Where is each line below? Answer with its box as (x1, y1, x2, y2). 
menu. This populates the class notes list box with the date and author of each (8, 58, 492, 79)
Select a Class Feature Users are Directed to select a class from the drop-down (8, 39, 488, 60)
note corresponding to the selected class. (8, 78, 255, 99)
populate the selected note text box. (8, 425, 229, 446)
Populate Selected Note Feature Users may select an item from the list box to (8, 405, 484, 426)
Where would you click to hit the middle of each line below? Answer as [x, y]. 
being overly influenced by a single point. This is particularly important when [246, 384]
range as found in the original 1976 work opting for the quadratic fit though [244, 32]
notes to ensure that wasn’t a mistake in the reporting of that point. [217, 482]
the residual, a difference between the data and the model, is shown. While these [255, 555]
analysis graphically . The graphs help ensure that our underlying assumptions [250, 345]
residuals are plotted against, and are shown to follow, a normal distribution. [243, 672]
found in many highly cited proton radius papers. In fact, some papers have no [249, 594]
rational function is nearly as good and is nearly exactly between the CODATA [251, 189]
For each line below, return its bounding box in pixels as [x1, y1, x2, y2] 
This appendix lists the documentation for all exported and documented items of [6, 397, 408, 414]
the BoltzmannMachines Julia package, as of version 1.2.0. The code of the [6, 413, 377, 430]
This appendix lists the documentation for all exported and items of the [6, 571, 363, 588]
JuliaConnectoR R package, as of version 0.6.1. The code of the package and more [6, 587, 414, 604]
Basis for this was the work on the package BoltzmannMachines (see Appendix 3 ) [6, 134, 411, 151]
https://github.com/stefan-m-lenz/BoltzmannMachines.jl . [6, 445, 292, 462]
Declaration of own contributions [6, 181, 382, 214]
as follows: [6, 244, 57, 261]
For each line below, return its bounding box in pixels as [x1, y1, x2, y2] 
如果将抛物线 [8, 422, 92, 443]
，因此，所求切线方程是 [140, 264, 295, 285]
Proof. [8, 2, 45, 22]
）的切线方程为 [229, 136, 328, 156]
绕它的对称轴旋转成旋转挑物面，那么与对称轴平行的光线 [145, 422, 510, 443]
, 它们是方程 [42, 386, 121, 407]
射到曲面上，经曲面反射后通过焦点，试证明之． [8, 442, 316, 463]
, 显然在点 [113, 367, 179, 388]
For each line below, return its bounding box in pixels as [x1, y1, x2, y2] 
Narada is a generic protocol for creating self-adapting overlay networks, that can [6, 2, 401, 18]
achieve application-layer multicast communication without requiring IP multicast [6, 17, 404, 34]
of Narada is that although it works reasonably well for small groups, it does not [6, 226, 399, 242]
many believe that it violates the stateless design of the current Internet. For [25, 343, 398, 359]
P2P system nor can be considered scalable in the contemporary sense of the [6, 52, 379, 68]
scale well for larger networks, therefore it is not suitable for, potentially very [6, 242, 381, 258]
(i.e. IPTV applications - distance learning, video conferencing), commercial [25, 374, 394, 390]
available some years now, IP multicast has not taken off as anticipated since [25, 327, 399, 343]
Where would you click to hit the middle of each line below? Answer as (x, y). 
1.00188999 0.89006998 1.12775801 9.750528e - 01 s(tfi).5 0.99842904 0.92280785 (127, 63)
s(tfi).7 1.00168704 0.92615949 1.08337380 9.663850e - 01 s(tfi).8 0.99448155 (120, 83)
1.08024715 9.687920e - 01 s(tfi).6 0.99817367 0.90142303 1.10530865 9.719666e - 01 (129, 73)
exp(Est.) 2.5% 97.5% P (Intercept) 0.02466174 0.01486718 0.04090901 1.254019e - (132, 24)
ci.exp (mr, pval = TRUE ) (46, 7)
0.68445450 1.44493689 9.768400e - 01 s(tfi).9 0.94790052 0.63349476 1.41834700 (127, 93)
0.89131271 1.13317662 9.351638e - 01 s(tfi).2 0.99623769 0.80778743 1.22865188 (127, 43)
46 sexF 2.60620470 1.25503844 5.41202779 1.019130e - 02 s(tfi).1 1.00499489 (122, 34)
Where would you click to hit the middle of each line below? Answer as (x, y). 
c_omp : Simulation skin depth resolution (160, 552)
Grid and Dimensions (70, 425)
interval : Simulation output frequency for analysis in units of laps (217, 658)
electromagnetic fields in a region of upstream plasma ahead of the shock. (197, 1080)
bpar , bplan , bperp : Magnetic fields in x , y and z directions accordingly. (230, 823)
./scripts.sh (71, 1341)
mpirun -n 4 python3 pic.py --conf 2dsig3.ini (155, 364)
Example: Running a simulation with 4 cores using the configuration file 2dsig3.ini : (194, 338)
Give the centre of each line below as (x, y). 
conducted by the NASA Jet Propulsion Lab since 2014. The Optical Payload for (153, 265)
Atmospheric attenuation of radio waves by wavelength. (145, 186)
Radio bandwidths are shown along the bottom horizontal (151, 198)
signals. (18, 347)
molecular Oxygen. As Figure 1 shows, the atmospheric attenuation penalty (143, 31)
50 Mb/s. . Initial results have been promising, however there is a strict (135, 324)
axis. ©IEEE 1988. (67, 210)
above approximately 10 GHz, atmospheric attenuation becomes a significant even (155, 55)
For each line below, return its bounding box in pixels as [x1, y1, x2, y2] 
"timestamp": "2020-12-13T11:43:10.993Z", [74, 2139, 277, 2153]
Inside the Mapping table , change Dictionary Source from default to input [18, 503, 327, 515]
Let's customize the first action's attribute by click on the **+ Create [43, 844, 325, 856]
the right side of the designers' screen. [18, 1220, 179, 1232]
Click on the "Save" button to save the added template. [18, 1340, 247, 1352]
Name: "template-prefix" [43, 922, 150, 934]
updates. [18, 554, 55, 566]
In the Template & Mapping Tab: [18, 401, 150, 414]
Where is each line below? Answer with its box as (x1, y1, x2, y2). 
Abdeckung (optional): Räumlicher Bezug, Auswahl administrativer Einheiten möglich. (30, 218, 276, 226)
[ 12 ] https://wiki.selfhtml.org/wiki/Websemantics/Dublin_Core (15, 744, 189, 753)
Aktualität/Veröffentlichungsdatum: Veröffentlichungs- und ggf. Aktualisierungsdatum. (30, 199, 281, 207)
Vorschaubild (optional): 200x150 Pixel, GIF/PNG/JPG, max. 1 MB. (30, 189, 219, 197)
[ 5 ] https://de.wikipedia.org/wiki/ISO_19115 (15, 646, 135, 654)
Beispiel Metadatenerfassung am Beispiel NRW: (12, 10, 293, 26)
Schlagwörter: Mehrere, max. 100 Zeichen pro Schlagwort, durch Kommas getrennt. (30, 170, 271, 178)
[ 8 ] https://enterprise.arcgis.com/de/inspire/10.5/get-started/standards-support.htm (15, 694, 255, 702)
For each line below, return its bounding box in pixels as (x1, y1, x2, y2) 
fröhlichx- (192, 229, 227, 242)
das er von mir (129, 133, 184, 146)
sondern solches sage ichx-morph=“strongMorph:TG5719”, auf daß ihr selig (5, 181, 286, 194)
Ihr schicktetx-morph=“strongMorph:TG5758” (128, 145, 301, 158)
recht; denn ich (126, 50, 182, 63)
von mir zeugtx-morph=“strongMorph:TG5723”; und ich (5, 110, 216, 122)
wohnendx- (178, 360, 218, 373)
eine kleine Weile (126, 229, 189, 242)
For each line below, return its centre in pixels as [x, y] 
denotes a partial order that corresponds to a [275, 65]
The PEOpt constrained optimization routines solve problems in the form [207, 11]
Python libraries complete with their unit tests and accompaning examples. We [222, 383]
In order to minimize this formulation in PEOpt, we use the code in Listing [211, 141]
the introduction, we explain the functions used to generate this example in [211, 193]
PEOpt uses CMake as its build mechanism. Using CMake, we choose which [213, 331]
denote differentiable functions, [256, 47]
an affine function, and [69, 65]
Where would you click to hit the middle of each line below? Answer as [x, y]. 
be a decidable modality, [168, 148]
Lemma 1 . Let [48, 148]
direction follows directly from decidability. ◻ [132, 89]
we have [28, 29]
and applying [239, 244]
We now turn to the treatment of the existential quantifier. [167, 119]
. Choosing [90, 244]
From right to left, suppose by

» Task brief:
Search the data for "right" and list every line in which it occurs.

» Written reply:
the right side of the designers' screen. [18, 1220, 179, 1232]
From right to left, suppose by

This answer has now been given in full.